*TRY IT*:
Give only the number of lines in the records that contain the word "Eddie".

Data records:
┄┄┄┄┄┄┄┄┄┄

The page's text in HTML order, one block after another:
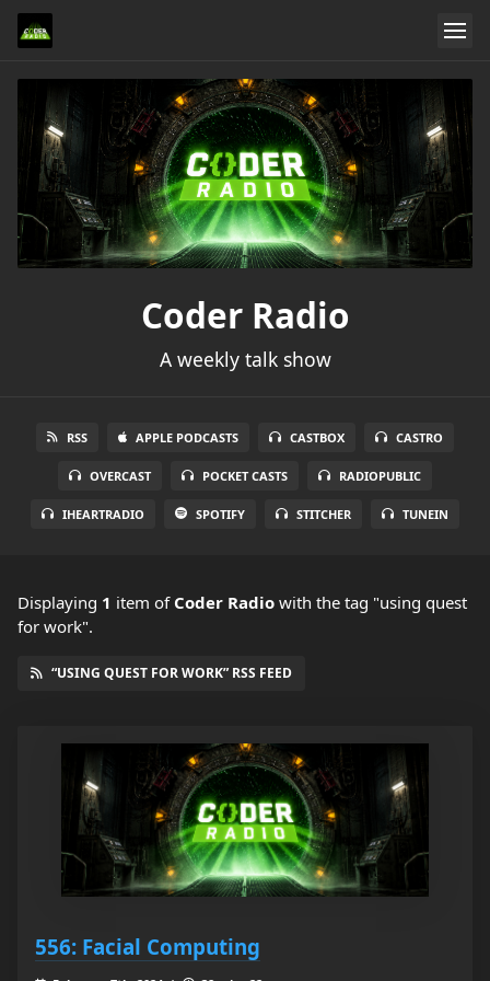
Coder Radio
A weekly talk show
RSS APPLE PODCASTS CASTBOX CASTRO
OVERCAST POCKET CASTS RADIOPUBLIC
IHEARTRADIO SPOTIFY STITCHER TUNEIN
Displaying 1 item of Coder Radio with the tag "using quest
for work".
“USING QUEST FOR WORK” RSS FEED
556: Facial Computing
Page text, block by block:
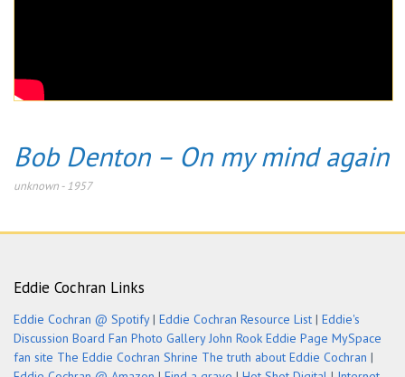
Bob Denton – On my mind again
unknown- 1957
Eddie Cochran Links
Eddie Cochran @ Spotify| Eddie Cochran Resource List | Eddie's
Discussion Board Fan Photo Gallery John Rook Eddie Page MySpace
fan site The Eddie Cochran Shrine The truth about Eddie Cochran |
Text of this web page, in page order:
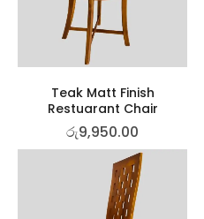
Teak Matt Finish
Restuarant Chair
රු9,950.00
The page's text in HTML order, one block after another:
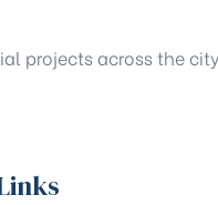
projects across the
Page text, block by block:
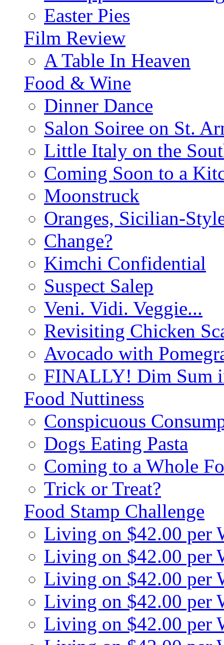
Easter Pies
Film Review
A Table In Heaven
Food & Wine
Dinner Dance
Salon Soiree on St.
Little Italy on the
Coming Soon to a
Moonstruck
Oranges, Sicilian-
Change?
Kimchi Confidential
Suspect Salep
Veni. Vidi. Veggie...
Revisiting Chicken
Avocado with
FINALLY! Dim Sum
Food Nuttiness
Conspicuous
Dogs Eating Pasta
Coming to a Whole
Trick or Treat?
Food Stamp Challenge
Living on $42.00 per
Living on $42.00 per
Living on $42.00 per
Living on $42.00 per
Living on $42.00 per
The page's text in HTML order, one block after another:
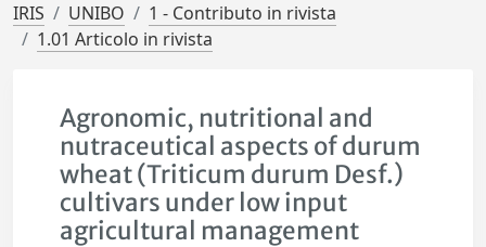
IRIS UNIBO
1 - Contributo in rivista
1.01 Articolo in rivista
Agronomic, nutritional and
nutraceutical aspects of durum
wheat (Triticum durum Desf.)
cultivars under low input
agricultural management
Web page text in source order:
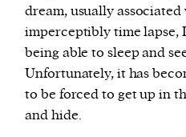
dream, usually
imperceptibly time lapse,
being able to sleep and
Unfortunately, it has
to be forced to get up in
and hide.
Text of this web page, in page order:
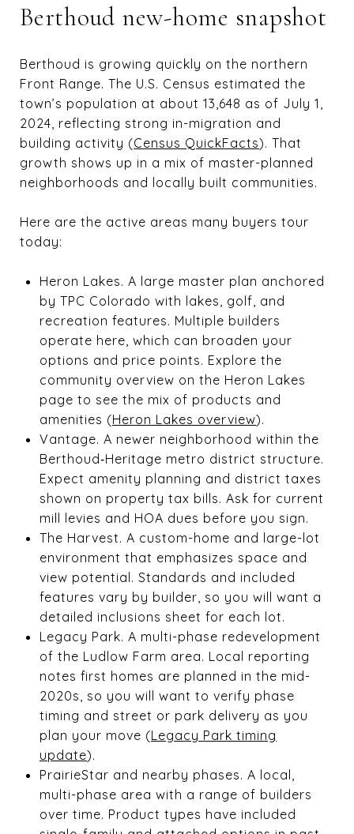
Berthoud new-home snapshot
Berthoud is growing quickly on the northern
Front Range. The U.S. Census estimated the
town’s population at about 13,648 as of July 1,
2024, reflecting strong in-migration and
building activity (Census QuickFacts). That
growth shows up in a mix of master-planned
neighborhoods and locally built communities.
Here are the active areas many buyers tour
today:
Heron Lakes. A large master plan anchored
by TPC Colorado with lakes, golf, and
recreation features. Multiple builders
operate here, which can broaden your
options and price points. Explore the
community overview on the Heron Lakes
page to see the mix of products and
amenities (Heron Lakes overview).
Vantage. A newer neighborhood within the
Berthoud‑Heritage metro district structure.
Expect amenity planning and district taxes
shown on property tax bills. Ask for current
mill levies and HOA dues before you sign.
The Harvest. A custom-home and large-lot
environment that emphasizes space and
view potential. Standards and included
features vary by builder, so you will want a
detailed inclusions sheet for each lot.
Legacy Park. A multi-phase redevelopment
of the Ludlow Farm area. Local reporting
notes first homes are planned in the mid-
2020s, so you will want to verify phase
timing and street or park delivery as you
plan your move (Legacy Park timing
update).
PrairieStar and nearby phases. A local,
multi-phase area with a range of builders
over time. Product types have included
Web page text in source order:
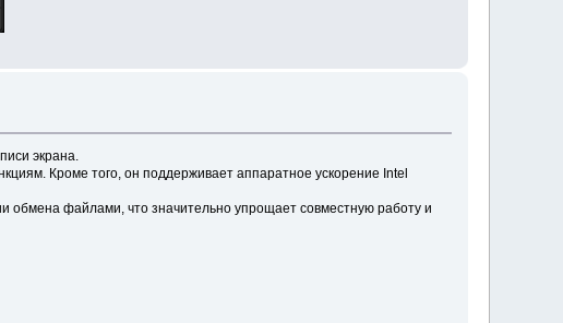
экрана.
Кроме того, он поддерживает аппаратное ускорение Intel
обмена файлами, что значительно упрощает совместную работу и
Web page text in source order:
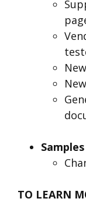
Samples
TO LEARN

┄┄┄┄┄┄┄┄┄┄

*RESULT OF THE EXERCISE*:
4